The groups could chose any or all of three tasks:

  1. Extracting gene/protein names from text;
  2. Translating those names into standardized gene identifiers for inclusion in three model organism databases (the most successful systems extracted gene names from Medline abstracts with about 80-90 percent accuracy);
  3. Finding evidence for Gene Ontology (GO) annotations for protein function, biological process, and localizations (this task was the hardest, at 20-30 percent accuracy, although follow-up results have been encouraging).

In September 2007, Hirschman presented the results of BioCreative II (see sidebar: Top Systems at BioCreative II) at the Fraunhofer Text Mining Symposium in Germany (see sidebar: The Language of Text Mining). The first two tasks in the second workshop were the same; the third was reproducing the steps of a biological database curation pipeline for protein-protein interactions, working with two databases, MINT (University of Rome) and IntAct (European Bioinformatics Institute).

The benefits of BioCreative include fostering collaborations and a detailed comparison of approaches. Says Hirschman: "One of the very interesting results in the gene mention and gene normalization tasks was if you pool the results from multiple systems, you got better results than from any one system." Even low-performing systems occasionally found gene mentions that higher-ranking systems didn't find, boosting the tally to approximately 90 percent.

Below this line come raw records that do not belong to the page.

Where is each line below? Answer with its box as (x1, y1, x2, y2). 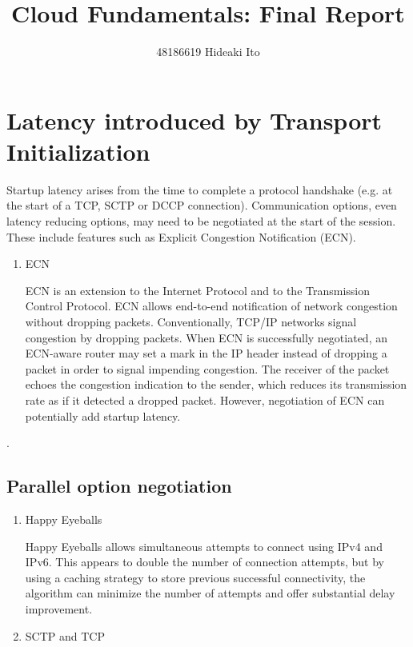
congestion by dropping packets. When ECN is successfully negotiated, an (25, 329, 387, 345)
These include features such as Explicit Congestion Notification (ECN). (6, 228, 356, 245)
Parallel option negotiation (6, 473, 232, 498)
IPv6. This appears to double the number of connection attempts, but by (25, 553, 384, 570)
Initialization (6, 134, 150, 167)
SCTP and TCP (25, 627, 105, 644)
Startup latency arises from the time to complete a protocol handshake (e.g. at (6, 181, 393, 198)
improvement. (25, 600, 93, 617)

In another lesson from CASP, Valencia and Hirschman are trying to make text-mining tools more widely available to biologists, and easier to insert into data pipelines. That's not a trivial undertaking, particularly in biopharma organizations (see Commercial/Open Source Pros and Cons).

Hirschman chuckles when asked about the poor participation of commercial text mining providers in BioCreative. "They have not expressed interest at this point," she says. "There is limited financial incentive unless they're sure they will do well." But a few companies including bioalma did participate in the most recent contest.

Poised for Success
Hirschman believes that "text mining is poised to become an important tool," although she acknowledges that, "The uses of text mining on the pharma side are much bigger than the research side." She was particularly impressed by a Fraunhofer symposium presentation from Novartis' Thérèse Vachon, deploying a powerful system able to index and text mine various data (see Novartis' Answer to Harry Potter, Bio-IT World, Dec 2006).

"On the research side, especially if you're dealing with database curation, the information has to be really correct if it's going to be used and reused," says Hirschman. "On the pharma side, getting partial information is OK. If you can get it cheaply, that's good. So text mining tools in some senses may be a better match for certain kinds of pharma applications than they are for database curation applications."

Hirschman continues: "Pharma is ahead of the research community, and the reason why academic groups don't use commercial tools is they're very, very expensive. They've got a good market in pharma. We need to figure out how to do a better job of leveraging the progress on the commercial side (and the commercial tools that are available), to help the research community and the publicly funded databases - which are heavily used by pharma."

"The NIH needs to be worry about this [disparity]," says Hirschman. "Expert curated biological databases provide a critical resource - NIH needs to invest in affordable tools to cut the cost of curation."